Resumo de Resenha Elaborada pela Comissão do Centro de Estudos Contábeis do CRC SP



ÍNDICE
IRRF: O REDUTOR DE R$ 100,00 – ARTIGO:.................................................................... 1

LEGISLAÇÃO PREVIDENC.– VÍTIMAS DE ACIDENTE DE TRABALHO:.................... 2

SIMPLES: EMPRESAS PODERÃO PARCELAR DÍVIDAS SEM EXCLUSÃO:............ .. 3

Port. CAT 44/04 – DECLARAÇÃO DE SIMPLES/SP - CAT nº 44 de 15.07.2004:............. 4

LEGISLAÇÃO PREVIDENCIÁRIA:

CONDOMÍNIOS RECOLHEM 11% SOBRE REMUNERAÇÃO DE AUTÔNOMOS ARTIGO:................................................................................................................................. 5

DÚVIDAS ANTERIORES (Port. CAT 95/03 e SIMPLES):................................................. 6


IRRF: O REDUTOR DE R$ 100,00 – ARTIGO


O redutor de R$ 100,00 da base de cálculo do Imposto de Renda da Pessoa Física entra em vigor em 1 de agosto. A medida provisória que institui a nova fórmula de cálculo do tributo vigorará até dezembro e será publicada pela Receita Federal nos próximos dias. O redutor será aplicado sobre a renda tributável líquida, descontados os recolhimentos ao INSS e as deduções por dependente, nos próximos seis meses, incluindo o décimo terceiro salário.

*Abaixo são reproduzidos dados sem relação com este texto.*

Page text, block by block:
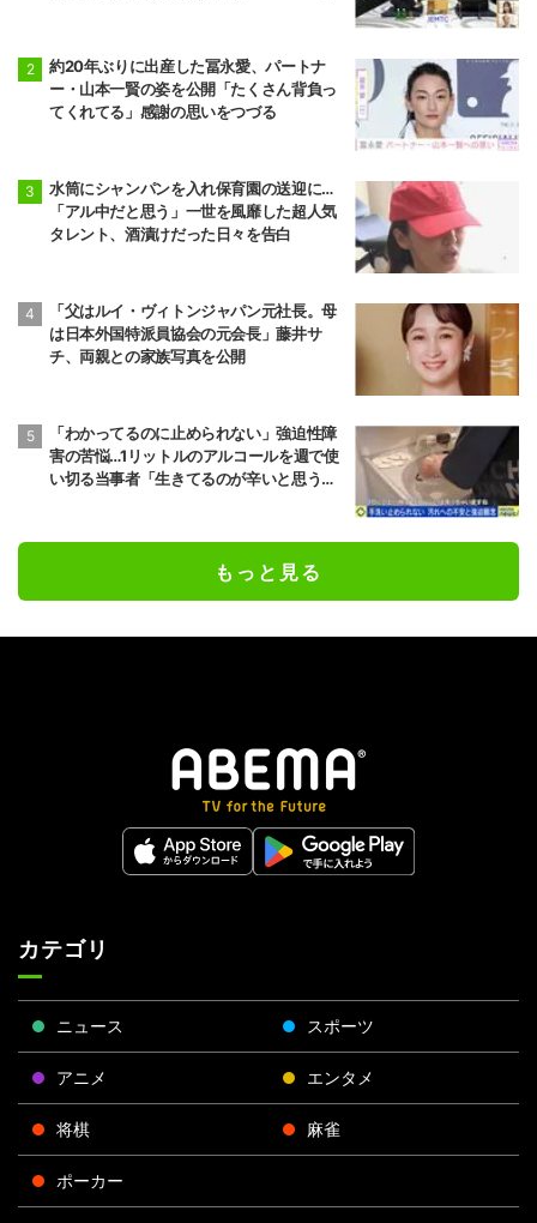
約20年ぶりに出産した冨永愛、パートナ
ー・山本一賢の姿を公開「たくさん背負っ
てくれてる」感謝の思いをつづる
水筒にシャンパンを入れ保育園の送迎に…
「アル中だと思う」一世を風靡した超人気
タレント、酒漬けだった日々を告白
「父はルイ・ヴィトンジャパン元社長。母
は日本外国特派員協会の元会長」藤井サ
チ、両親との家族写真を公開
「わかってるのに止められない」強迫性障
害の苦悩…1リットルのアルコールを週で使
い切る当事者「生きてるのが辛いと思うこ
もっと見る
カテゴリ
ニュース スポーツ
アニメ エンタメ
将棋 麻雀
ポーカー
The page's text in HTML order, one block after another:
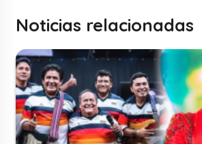
Noticias relacionadas
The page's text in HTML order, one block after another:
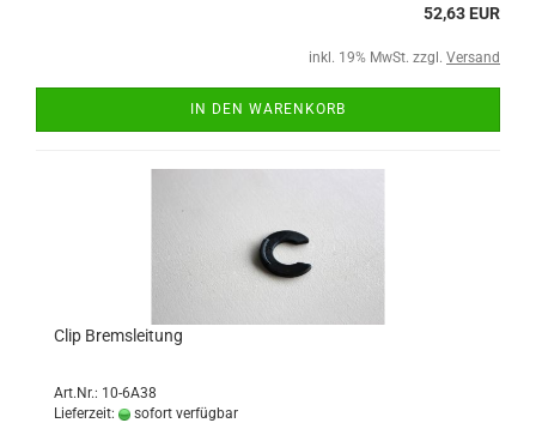
52,63 EUR
inkl. 19% MwSt. zzgl. Versand
IN DEN WARENKORB
Clip Bremsleitung
Art.Nr.: 10-6A38
Lieferzeit:
sofort verfügbar

Ontem, o secretário da Receita Federal, Jorge Rachid, acertou os termos da medida provisória com o deputado federal Carlito Merss (PT-SC), que integra a Comissão de Finanças e Tributação da Câmara dos Deputados. "Fechamos a questão, o redutor começa a vigorar em de agosto", disse Merss.

A partir da nova forma de cálculo, os contribuintes com rendimentos mensais de até R$ 1.500 que possuem pelo menos dois dependentes permanecerão na faixa de isenção de R$ 1.058. Por essa sistemática, a redução do Imposto de Renda devido será de 64,9% para os que recebem R$ 1.600, de 30,1% para os que ganham R$ 1.800, de 16,7% para os que possuem renda bruta de R$ 2.100 e de 10,5% para as pessoas com rendimentos de R$ 2.500. Os contribuintes que ganham R$ 3.250 e R$ 4.000 terão redução de 8,2% e 5,1%, respectivamente. Acima desse valor de rendimento, o desconto fica abaixo de 5%.

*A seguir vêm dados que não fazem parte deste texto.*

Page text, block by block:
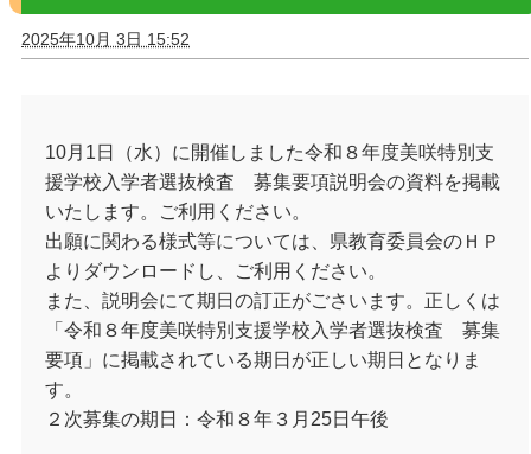
2025年10月 3日 15:52
10月1日（水）に開催しました令和８年度美咲特別支
援学校入学者選抜検査 募集要項説明会の資料を掲載
いたします。ご利用ください。
出願に関わる様式等については、県教育委員会のＨＰ
よりダウンロードし、ご利用ください。
また、説明会にて期日の訂正がごさいます。正しくは
「令和８年度美咲特別支援学校入学者選抜検査 募集
要項」に掲載されている期日が正しい期日となりま
す。
２次募集の期日：令和８年３月25日午後
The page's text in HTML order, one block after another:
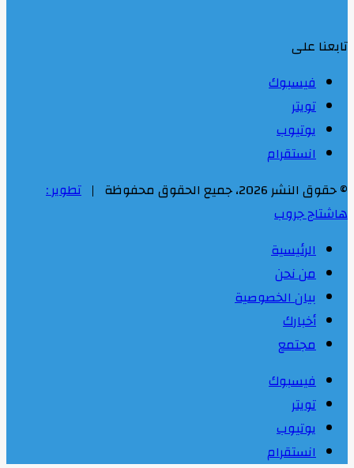
تابعنا على
فيسبوك
تويتر
يوتيوب
انستقرام
© حقوق النشر 2026، جميع الحقوق محفوظة |
تطوير :
هاشتاج جروب
الرئيسية
من نحن
بيان الخصوصية
أخبارك
مجتمع
فيسبوك
تويتر
يوتيوب
انستقرام
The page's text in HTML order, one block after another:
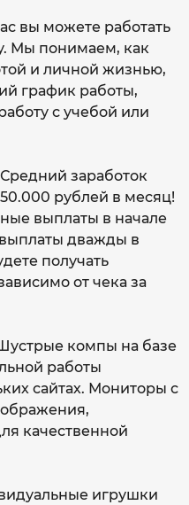
вы можете работать
Мы понимаем, как
и личной жизнью,
график работы,
с учебой или
Средний заработок
рублей в месяц!
выплаты в начале
дважды в
получать
от чека за
компы на базе
работы
сайтах. Мониторы с
качественной
игрушки

A adoção do redutor foi a fórmula encontrada pelo Ministério da Fazenda para compensar, parcialmente, os trabalhadores assalariados das perdas decorrentes do congelamento da tabela do Imposto de Renda. A defasagem na correção das faixas de incidência do tributo atingiu 55% entre janeiro de 1996 e maio de 2004, sendo que somente durante o governo do presidente Luiz Inácio Lula da Silva (de janeiro de 2003 a maio de 2004) as perdas foram de 12,34%.

A correção das faixas é uma reivindicação dos trabalhadores que recebem acima de R$ 1.058. Pelas regras atuais, a cobrança do Imposto de Renda é feita em duas faixas. Para os que ganham entre R$ 1.058 e R$ 2.000, a alíquota do IR é de 15%. Já os que recebem mais de R$ 2.015 recolhem o imposto sobre a alíquota máxima de 27,5%.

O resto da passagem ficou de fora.